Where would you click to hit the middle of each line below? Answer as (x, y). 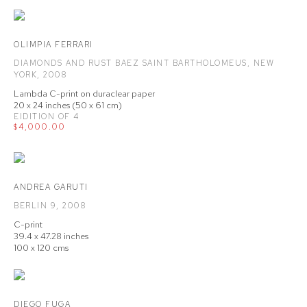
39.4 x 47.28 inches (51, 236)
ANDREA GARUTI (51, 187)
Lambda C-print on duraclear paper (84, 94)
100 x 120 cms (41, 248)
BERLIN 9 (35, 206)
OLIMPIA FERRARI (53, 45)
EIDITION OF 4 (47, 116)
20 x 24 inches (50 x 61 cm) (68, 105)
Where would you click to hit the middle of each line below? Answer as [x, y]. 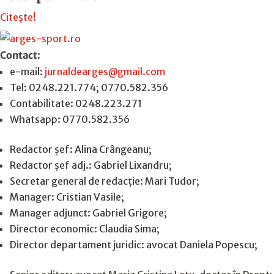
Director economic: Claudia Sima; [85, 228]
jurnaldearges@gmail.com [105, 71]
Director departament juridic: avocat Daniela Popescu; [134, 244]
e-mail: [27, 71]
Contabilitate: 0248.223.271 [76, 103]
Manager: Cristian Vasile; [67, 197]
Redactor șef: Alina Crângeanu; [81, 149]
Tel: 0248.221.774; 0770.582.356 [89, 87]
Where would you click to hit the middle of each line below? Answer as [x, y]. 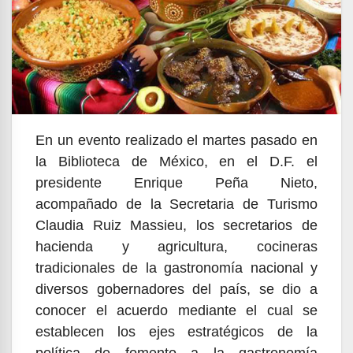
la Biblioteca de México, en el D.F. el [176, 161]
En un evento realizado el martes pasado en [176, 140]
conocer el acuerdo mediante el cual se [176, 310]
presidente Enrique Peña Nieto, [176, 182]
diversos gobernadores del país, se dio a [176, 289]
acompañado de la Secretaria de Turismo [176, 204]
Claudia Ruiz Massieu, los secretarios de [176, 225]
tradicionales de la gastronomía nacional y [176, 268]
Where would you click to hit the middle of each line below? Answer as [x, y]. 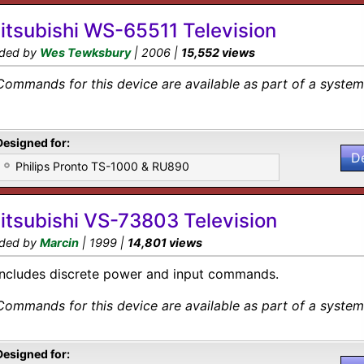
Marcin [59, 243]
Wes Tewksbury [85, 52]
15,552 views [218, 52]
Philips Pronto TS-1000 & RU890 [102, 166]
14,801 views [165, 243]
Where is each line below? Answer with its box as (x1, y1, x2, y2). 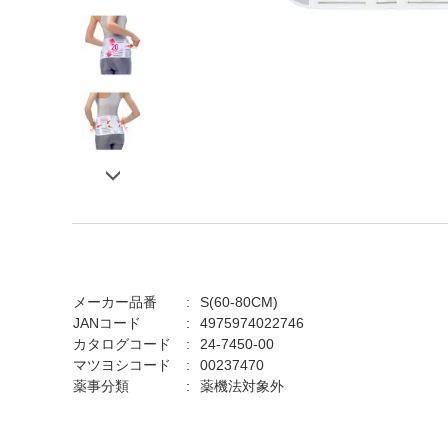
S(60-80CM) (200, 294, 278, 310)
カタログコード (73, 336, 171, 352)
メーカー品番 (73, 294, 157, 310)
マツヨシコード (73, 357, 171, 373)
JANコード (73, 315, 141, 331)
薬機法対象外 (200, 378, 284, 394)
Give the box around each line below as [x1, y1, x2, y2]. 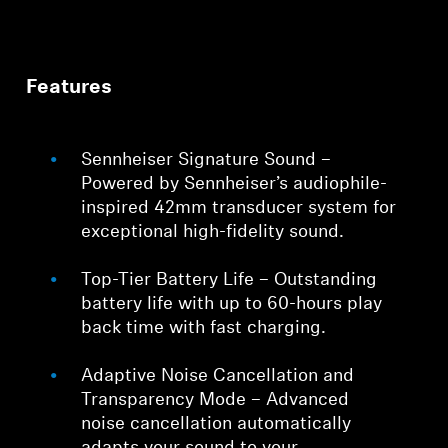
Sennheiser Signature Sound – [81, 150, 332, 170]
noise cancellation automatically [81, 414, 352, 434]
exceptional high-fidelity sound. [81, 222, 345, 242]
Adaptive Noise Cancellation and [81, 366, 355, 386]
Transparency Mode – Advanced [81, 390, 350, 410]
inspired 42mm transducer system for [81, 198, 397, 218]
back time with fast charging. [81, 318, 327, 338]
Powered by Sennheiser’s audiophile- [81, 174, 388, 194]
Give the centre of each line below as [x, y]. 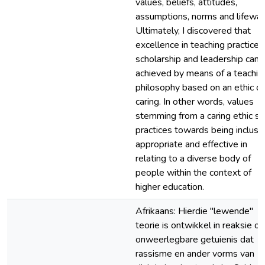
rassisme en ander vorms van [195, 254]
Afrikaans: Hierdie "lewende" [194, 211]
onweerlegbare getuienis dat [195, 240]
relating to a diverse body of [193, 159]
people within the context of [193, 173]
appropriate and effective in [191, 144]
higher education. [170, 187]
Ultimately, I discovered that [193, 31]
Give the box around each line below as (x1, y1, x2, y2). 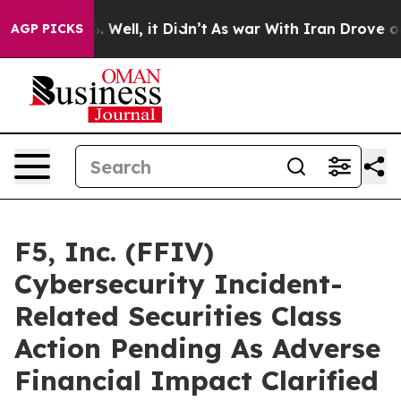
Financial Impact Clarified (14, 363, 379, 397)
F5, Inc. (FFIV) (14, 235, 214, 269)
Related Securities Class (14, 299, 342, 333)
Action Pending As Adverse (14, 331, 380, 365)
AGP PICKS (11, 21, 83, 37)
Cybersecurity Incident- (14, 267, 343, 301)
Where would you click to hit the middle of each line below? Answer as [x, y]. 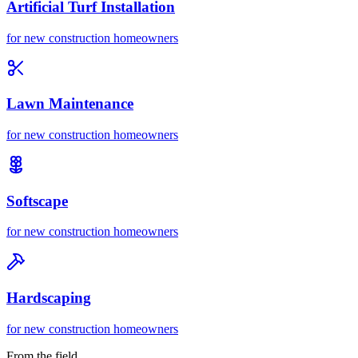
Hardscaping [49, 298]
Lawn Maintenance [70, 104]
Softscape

ACTIVITY: In the listing above, how many of the lines contain the string "Claudia"? Respond with the number alone.

RESPONSE BELOW: 2